Under pressure from managed-care companies and hospital giant Columbia/HCA Healthcare Corp., a major medical-supply distributor and a pharmaceutical company have decided to merge in a stock swap valued at $1.4 billion.
Bergen Brunswig Corp., a titan in drug and medical-surgical distribution, and Ivax Corp., the country's biggest generic drugmaker, announced last week that they have reached a definitive agreement to consolidate.
The distribution-manufacturing marriage would be one of the largest of its kind in the healthcare industry. Orange, Calif.-based Bergen Brunswig's wholesale drug distribution muscle would be joined with Miami-based Ivax's manufacturing capabilities in a new company called BBI Healthcare.
Executives contend the combination would produce immediate cost savings of $30 million and that within two years BBI Healthcare's revenues would grow in excess of 20% annually.
Bergen has annual revenues of $9.9 billion, and Ivax has $1.2 billion in revenues.
Pricing pressure from managed-care organizations was instrumental in driving the deal, executives said.
"When it comes to supplying the managed-care provider. . . we couldn't give them (product) for any less money," said Robert Martini, Bergen Brunswig chairman. "We have to take costs out of the system. And this is a way to do it."
Bergen Brunswig, the sole wholesale drug supplier to Columbia, cited the hospital chain's price demands as an important catalyst for the transaction. The dollar values of Bergen's business with Columbia and Columbia's discount requests were not disclosed.
"Columbia just couldn't squeeze us any harder than they were squeezing," Martini said.
And Columbia's quest for continual savings "was not atypical" of managed care overall, Martini said.
By controlling drugs from the point of manufacture all the way to their being dispensed to patients, executives said BBI Healthcare would wring out waste, dramatically improve inventory control and more fully realize revenue growth through Bergen Brunswig's popular one-stop generic drug supply program.
All told, the deal would improve margins and provide additional pricing flexibility, executives said.
Bergen Brunswig's chief financial officer, Neil Dimick, predicted the new company would be up and running by February 1997. That's provided shareholders and regulators approve the deal, which would be achieved through a tax-free stock swap.

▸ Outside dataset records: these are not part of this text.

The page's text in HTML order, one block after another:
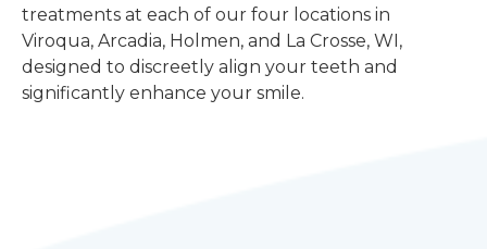
treatments at each of our four locations in
Viroqua, Arcadia, Holmen, and La Crosse, WI,
designed to discreetly align your teeth and
significantly enhance your smile.
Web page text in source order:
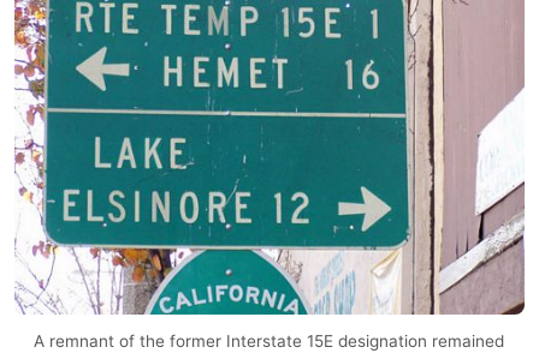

Margins at both companies have wilted under unrelenting customer pressure to shave prices.
In fact, Ivax also announced a third-quarter loss of $178.7 million. It blamed the decline on a combination of depressed revenues and restructuring charges.

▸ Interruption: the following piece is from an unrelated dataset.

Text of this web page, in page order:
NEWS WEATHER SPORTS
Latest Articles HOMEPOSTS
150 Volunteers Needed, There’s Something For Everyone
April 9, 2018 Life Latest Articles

Wall Street was unimpressed by the proposed merger, however, and swiftly punished both companies' shares.
Bergen Brunswig's stock slid almost 16% to $27.63 per share on the New York Stock Exchange, while Ivax shares lost 21% to close at $12.50 in American Stock Exchange trading on Nov. 11, the day the deal was announced.
Martini attributed investor reaction to a misunderstanding of the deal's strategic benefits. Acquiring another wholesaler, for example, would have been a "slam dunk" with investors, he said. But this merger, which Martini conceded was a bit complicated, represents an untried strategy and "not just a financial transaction to take somebody out of business."

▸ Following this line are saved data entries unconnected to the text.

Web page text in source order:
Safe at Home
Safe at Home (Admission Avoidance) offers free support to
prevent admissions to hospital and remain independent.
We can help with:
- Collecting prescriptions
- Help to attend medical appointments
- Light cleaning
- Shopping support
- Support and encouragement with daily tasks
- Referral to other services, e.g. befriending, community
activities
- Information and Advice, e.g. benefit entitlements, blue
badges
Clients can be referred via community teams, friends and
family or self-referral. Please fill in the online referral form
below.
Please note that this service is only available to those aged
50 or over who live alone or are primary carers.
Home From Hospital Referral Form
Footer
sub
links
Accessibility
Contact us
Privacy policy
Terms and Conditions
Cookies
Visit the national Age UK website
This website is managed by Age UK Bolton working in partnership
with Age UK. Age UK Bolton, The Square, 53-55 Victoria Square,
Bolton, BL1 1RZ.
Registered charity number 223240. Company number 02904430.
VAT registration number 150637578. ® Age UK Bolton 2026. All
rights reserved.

Some investors seemed to take heart on Nov. 12, though, as Bergen Brunswig shares rose 88 cents to close at $28.50. However, Ivax shares closed down 13 cents at $12.38.
"Once the dust settles, most observers will recognize that, while this is a bold move and not a riskless transaction, there are lots of potential synergies here," said Donald T. Spindel, an industry analyst with A.G. Edwards & Sons, St. Louis.
BBI Healthcare would be headquartered in Miami, hometown to Ivax. Donald R. Roden, president of Orange, Calif.-based Bergen Brunswig, would become BBI Healthcare's chief executive officer. Ivax Chairman Phillip Frost, M.D., and Bergen Brunswig's Martini would serve as co-chairmen.